Enters Swift, a protocol-oriented language.

Protocol-oriented programming destroys the little game that NSSet was playing, the “unordered myth”. You can no longer pretend that you are unordered when you are iterable. As soon as you have makeIterator(), you get all the methods that you can build on top of the iteration order. That’s why Swift sets have prefix(while:), despite all teachers claiming that a Set is “unordered”.

Oh, and we no longer have to consume memory by creating an ad-hoc array, like -[NSSet allObjects] when we want to break the unordered illusion, and actually use the iteration order of the set. That’s pretty cool, IMHO.

The unordered set myth has been destroyed by POP.


#17

You can write a (degenerated) version of Gauss’ technique to find the sum of integers with reversed, and it works with sets :-)

func gaussSum<S: Sequence>(_ s: S) -> Int where S.Element == Int {
    return zip(s, s.reversed()).reduce(0) { $0 + $1.0 + $1.1 } / 2
}

gaussSum([1, 2, 3, 4, 5]) // 15
gaussSum(Set([1, 2, 3, 4, 5])) // 15
gaussSum(1..<6) // 15

(I’m kidding, this is not a “real use” of Set.reversed)


(cherrywoods) #18

As I tried to point out, Iteration does not really require (persistent) ordering. If you need to do order dependant operations on a set, in my opinion you should itterate and copy it to an array, even if it is slow, because you can (should) not assume for a Set what is assumable for an ordered collection.

The for loop style iteration needs some kind of ordering in the moment the iteration runs, in terms that you wont get one element twice. Using forEach, which is also iterating for me, does (in it‘s syntax) not require ordering.

It seems as if Sequence destroyed what you call unordered mythos and not protocol orientated programming in general, because Iteratable would just be a protocol too with the operations required for iteration, but without the order dependant ones.

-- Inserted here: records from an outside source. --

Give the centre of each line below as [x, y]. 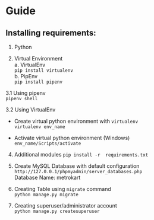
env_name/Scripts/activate [48, 144]
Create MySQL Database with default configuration [77, 166]
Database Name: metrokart [47, 177]
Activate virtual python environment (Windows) [72, 138]
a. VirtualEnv [30, 65]
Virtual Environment [38, 58]
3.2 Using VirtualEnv [31, 110]
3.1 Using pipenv [26, 93]
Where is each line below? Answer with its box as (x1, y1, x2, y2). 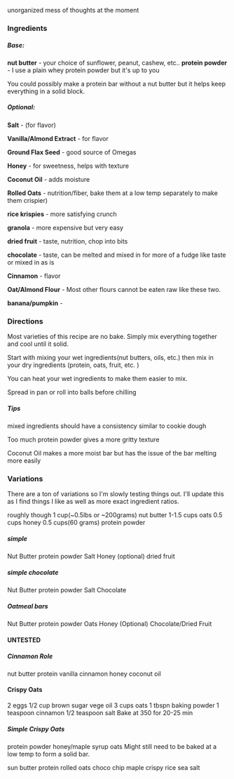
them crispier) (7, 196, 48, 204)
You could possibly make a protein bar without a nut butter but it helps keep (7, 79, 226, 88)
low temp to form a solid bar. (7, 750, 90, 759)
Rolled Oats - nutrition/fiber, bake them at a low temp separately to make (7, 189, 219, 197)
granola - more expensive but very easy (7, 223, 124, 232)
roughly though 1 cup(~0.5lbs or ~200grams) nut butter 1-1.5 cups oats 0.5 (7, 511, 223, 519)
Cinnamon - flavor (7, 272, 61, 280)
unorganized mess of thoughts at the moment (7, 6, 139, 14)

The question is what ordering has a Set?
Array‘s ordering is defined by it‘s indices, such that the first element is before the second, etc. When using an array you may assert some kind of additional ordering implied by your use, e.g. as a Stack where in this example elements with smaller indices are older than those with higher indices.

Now a Set is something diffrent then an Array with unique elements and has no clear ordering.

In my understanding of ordering any arbitrary ordering implies no use cases since to me ordering implies a rule of order. Please correct me if there are use cases for such an (un)ordering, that does not abstract from a specific order but requires specifically an arbitrary ordering.

To summand this: My point of view is: A temporal ordering is no real ordering.

I don‘t know the current implementation of Set, but in a HashSet like java‘s the iteration order could be the order of the hash values, which is an ordering, but no real ordering of the elements and if you are required to use this ordering, you should not use HashSet because this isn‘t a feature of HashSet. This would be like using a TreeSet to implement in-order traversation because TreeSet randomly implements iteration this way.


(Saagar Jha) #19

If you don’t mutate a Set, I believe that it multiple iterations over it are guaranteed to be the same. There’s no need to copy to an Array in this case.


(cherrywoods) #20

I guess this is true for Swifts Set implementation, but speaking about all implementations of Sets, it is not required.

Assume a optimized Set implementation that decides to use another iteration strategy if memory is short or a device runs in low power mode. This implementation will not guarantee the same iteration order even if the Set isn‘t mutated.
The point is that this feature is not one of Sets features but follows from implementation details.

Note that the iteration order remains the same, (and also the implicit implementation order), but how can iteration order be kept if an element is inserted? Where should it be placed? At the end? Why? There is just no background rule in iteration ordering which makes it in my opinion no real ordering.